Hydrogenis not the answer to our needs - currently it is expensive to
produce and and difficult to store.
November/December 2008
Sun + Water = Fuel
With catalysts created by an MIT chemist, sunlight can turn water into
hydrogen. If the process can scale up, it could make solar power a
dominant source of energy.
By Kevin Bullis
"I'm going to show you something I haven't showed anybody yet," said
Daniel Nocera, a professor of chemistry at MIT, speaking this May to
an auditorium filled with scientists and U.S. government energy
officials. He asked the house manager to lower the lights. Then he
started a video. "Can you see that?" he asked excitedly, pointing to
the bubbles rising from a strip of material immersed in water. "Oxygen
is pouring off of this electrode." Then he added, somewhat
cryptically, "This is the future. We've got the leaf."

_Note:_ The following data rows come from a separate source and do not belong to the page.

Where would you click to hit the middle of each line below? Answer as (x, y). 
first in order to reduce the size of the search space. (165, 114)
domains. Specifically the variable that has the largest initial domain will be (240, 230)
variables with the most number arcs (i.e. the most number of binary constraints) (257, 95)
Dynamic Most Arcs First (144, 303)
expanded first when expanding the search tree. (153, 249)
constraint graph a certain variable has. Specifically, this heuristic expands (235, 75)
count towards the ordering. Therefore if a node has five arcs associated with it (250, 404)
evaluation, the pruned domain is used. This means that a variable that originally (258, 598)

What Nocera was demonstrating was a reaction that generates oxygen
from water much as green plants do during photosynthesis--an
achievement that could have profound implications for the energy
debate. Carried out with the help of a catalyst he developed, the
reaction is the first and most difficult step in splitting water to
make hydrogen gas. And efficiently generating hydrogen from water,
Nocera believes, will help surmount one of the main obstacles
preventing solar power from becoming a dominant source of electricity:
there's no cost-effective way to store the energy collected by solar
panels so that it can be used at night or during cloudy days.
Solar power has a unique potential to generate vast amounts of clean
energy that doesn't contribute to global warming. But without a cheap
means to store this energy, solar power can't replace fossil fuels on
a large scale. In Nocera's scenario, sunlight would split water to
produce versatile, easy-to-store hydrogen fuel that could later be
burned in an internal-combustion generator or recombined with oxygen
in a fuel cell. Even more ambitious, the reaction could be used to
split seawater; in that case, running the hydrogen through a fuel cell
would yield fresh water as well as electricity.
Storing energy from the sun by mimicking photosynthesis is something
scientists have been trying to do since the early 1970s. In
particular, they have tried to replicate the way green plants break
down water. Chemists, of course, can already split water. But the
process has required high temperatures, harsh alkaline solutions, or
rare and expensive catalysts such as platinum. What Nocera has devised
is an inexpensive catalyst that produces oxygen from water at room
temperature and without caustic chemicals--the same benign conditions
found in plants. Several other promising catalysts, including another
that Nocera developed, could be used to complete the process and
produce hydrogen gas.
Nocera sees two ways to take advantage of his breakthrough. In the
first, a conventional solar panel would capture sunlight to produce
electricity; in turn, that electricity would power a device called an
electrolyzer, which would use his catalysts to split water. The second
approach would employ a system that more closely mimics the structure
of a leaf. The catalysts would be deployed side by side with special
dye molecules designed to absorb sunlight; the energy captured by the
dyes would drive the water-splitting reaction. Either way, solar
energy would be converted into hydrogen fuel that could be easily
stored and used at night--or whenever it's needed.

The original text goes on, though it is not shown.